さて原文で「天地初めて發けし時、高天原に成りし神の名は」と始まるところ。『古事記』には最初にすでに「高天原」が存在するわけですがその描写はないので、ここは旧約聖書の「地は形なく、むなしく、やみが淵のおもてにあり、神の霊が水のおもてをおおっていた」(『聖書 [口語]』日本聖書協会)というイメージを持ち込んで、ぬえが登場して謡う文句も「夫れ天地開けしその始。寂然たる大海に波立ち起こり。三柱の御神現れ給ふ」としてみました。

この ざわつく海を表すのが純白の衣装をまとった Baliasiさんたちの群舞。美すぃです。

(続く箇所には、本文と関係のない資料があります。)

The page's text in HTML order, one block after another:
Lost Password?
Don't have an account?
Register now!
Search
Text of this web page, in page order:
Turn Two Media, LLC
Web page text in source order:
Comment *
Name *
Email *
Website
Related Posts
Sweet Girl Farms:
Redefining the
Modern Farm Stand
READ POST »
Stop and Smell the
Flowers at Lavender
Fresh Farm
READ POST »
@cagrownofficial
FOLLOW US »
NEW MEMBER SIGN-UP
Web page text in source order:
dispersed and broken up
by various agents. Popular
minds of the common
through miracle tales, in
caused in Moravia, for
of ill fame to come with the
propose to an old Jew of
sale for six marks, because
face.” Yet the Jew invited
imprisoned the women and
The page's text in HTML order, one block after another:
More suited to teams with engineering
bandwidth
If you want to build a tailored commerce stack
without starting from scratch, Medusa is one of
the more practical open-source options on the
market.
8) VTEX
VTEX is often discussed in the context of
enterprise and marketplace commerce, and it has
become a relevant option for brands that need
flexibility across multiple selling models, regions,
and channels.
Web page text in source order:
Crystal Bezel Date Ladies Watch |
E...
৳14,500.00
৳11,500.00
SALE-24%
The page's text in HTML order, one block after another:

この「ざわめき」を表すのが組太鼓のみなさんで、石塚由有(ゆう)さん率いる「因陀羅(インドラ)」のみなさん。カッコ良いです。





やがて巫女(優艶さん)が現れて無言で鈴を振り、神の到来を予感させます。優艶ちゃん かわゆい。





そうして ようやく ぬえの出番です。ぬえは「天の御心(あめのみこころ)」という役で『古事記』には登場しない架空の役柄。『古事記』にいう天地開闢のときに現れたという三柱の神々よりも先に登場して神の出現を言うのだから、神、とも言いにくい役ですね。人物というよりは神々の創世を目撃している宇宙そのもの、という感じであろうと思います。だから神々の出現を言祝ぐ、という意味で榊を持ち、イロエを舞いました。



イロエは能楽堂公演でもご一緒した小鼓(望月左武郎さん)と、今回特筆すべきチェロ奏者のメイちゃんです。メイちゃんは当地では「8年生」というらしいですが、なんと中学2年生の14歳!

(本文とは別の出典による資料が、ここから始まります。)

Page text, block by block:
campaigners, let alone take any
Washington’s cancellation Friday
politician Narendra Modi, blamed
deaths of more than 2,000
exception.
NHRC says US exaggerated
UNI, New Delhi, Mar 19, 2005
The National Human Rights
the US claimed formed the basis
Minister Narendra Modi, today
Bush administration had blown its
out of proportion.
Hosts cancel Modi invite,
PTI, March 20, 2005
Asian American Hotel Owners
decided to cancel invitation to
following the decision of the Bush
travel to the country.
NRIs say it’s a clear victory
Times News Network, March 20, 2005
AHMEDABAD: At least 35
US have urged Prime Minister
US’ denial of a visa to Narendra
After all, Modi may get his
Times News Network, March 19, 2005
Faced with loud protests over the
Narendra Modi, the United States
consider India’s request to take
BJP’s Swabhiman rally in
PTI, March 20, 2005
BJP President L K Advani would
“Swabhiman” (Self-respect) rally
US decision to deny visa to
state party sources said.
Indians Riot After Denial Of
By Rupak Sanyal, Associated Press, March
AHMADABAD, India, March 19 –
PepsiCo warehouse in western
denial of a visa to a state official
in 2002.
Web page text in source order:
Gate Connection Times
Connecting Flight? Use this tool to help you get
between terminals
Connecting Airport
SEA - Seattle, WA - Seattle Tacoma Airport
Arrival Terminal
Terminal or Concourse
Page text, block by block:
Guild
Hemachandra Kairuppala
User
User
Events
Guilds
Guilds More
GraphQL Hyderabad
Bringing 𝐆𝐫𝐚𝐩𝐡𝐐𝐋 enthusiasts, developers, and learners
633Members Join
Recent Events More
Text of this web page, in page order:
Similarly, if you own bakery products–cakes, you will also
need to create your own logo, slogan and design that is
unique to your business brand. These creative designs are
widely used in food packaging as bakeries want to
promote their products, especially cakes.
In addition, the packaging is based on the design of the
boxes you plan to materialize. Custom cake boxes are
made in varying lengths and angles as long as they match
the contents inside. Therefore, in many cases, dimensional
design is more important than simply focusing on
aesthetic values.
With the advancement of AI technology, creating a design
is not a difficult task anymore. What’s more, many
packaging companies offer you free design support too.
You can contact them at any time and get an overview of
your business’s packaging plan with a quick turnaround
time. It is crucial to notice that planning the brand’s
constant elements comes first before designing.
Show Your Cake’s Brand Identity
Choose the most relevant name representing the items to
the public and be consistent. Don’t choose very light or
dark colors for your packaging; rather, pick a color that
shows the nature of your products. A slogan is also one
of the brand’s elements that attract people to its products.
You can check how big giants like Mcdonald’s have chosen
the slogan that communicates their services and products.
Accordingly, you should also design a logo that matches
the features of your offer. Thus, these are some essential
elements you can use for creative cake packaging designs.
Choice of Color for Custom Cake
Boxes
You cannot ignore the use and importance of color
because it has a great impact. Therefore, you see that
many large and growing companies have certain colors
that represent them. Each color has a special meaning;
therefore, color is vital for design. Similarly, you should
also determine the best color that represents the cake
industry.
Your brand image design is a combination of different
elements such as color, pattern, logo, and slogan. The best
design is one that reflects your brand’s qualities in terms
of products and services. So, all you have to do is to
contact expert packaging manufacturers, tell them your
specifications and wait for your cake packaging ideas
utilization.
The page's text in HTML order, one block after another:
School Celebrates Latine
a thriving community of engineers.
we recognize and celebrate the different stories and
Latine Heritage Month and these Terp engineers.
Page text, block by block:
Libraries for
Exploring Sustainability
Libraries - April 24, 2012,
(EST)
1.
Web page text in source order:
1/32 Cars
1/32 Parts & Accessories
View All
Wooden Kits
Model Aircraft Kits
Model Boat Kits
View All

メイちゃんについてはあとで詳述しようと思いますが、ともかく『一粒萬倍』の ぬえの出番の中ではこのチェロを入れた「イロエ」が素晴らしいと思います。これは能楽堂公演のときのチェリストの選曲のセンスと技術に負うところ大きいのですが、チェロと能がこれほどまで合うとは思ってもみませんでした。

メイちゃんは能楽堂公演のビデオなどを見てよく研究していて、この若さで見事に大役を果たしてくれました。拍手。わは。